The Djibouti–Ethiopia border was formed during the 19th century via the formation of French Somaliland corresponding to the Ethiopian Empire in 1897. In 1950s, the frontier received significant demarcation from joint French–Ethiopian boundary commission. The modern Djibouti was bounded by 375 kilometers from tripoint of Eritrea on the mountain of Mousa Ali to the tripoint with Somalia, thus has favorable relations with Ethiopia. The border is essential for trading system for both countries where 97% import and export conducted and the Ethio-Djibouti corridor dominated the trading system of IGAD region with other routes such as Port Sudan, Berbera and Mombasa being of limited importance.

==Overview==
The Ethiopia–Djibouti border stretches 375 kilometers from tripoint of Eritrea on the mountain of Mousa Ali to the tripoint with Somalia. It is primarily based on the formation of French Somaliland and the Ethiopian Empire in 1897. In the early 1950, the frontier received substantive demarcation by a joint of French–Ethiopian boundary commission. The modern Djibouti and Ethiopia's boundary shares no disputed territories, and thus have a good relation.

There is substantial cross-border trading involving long-standing economic, commercial and cultural relations. This strengthens the two countries' bilateral relations and achieves legal trade flow in accordance with international trade law. Following the first joint border trade committee meeting on 27–30 April 2022, there was a small-scale border trade between the borders, driven by the need to identify and resolve challenges facing implementation of the Djibouti–Ethiopia Border Trade Protocol signed in 2015. The Ethio–Djibouti corridor is important because it played a major role in trade facilitation in the IGAD region, accounting 95% of exports and imports, with other routes (e.g., Port Sudan, Berbera and Mombasa) being of limited importance.

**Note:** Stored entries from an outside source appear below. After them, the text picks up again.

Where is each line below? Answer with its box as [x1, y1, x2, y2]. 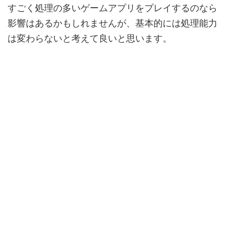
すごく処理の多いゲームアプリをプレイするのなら [8, 3, 217, 13]
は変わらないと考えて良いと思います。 [8, 33, 172, 44]
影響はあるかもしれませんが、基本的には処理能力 [8, 18, 217, 28]
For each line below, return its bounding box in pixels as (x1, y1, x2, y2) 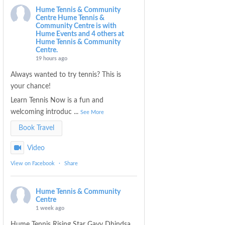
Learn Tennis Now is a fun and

On 20 September 2020, the new entry point of the corridor was opened near the town Balho at the Northern border to Djibouti. Aside from the border posts in Galafi at the Western border to the Djibouti and Dewele in the southwest, it is the third official entry point between the two countries. In August 2022, COMESA announced to fund the Ethio-Djibouti corridor with 3.2 million euros.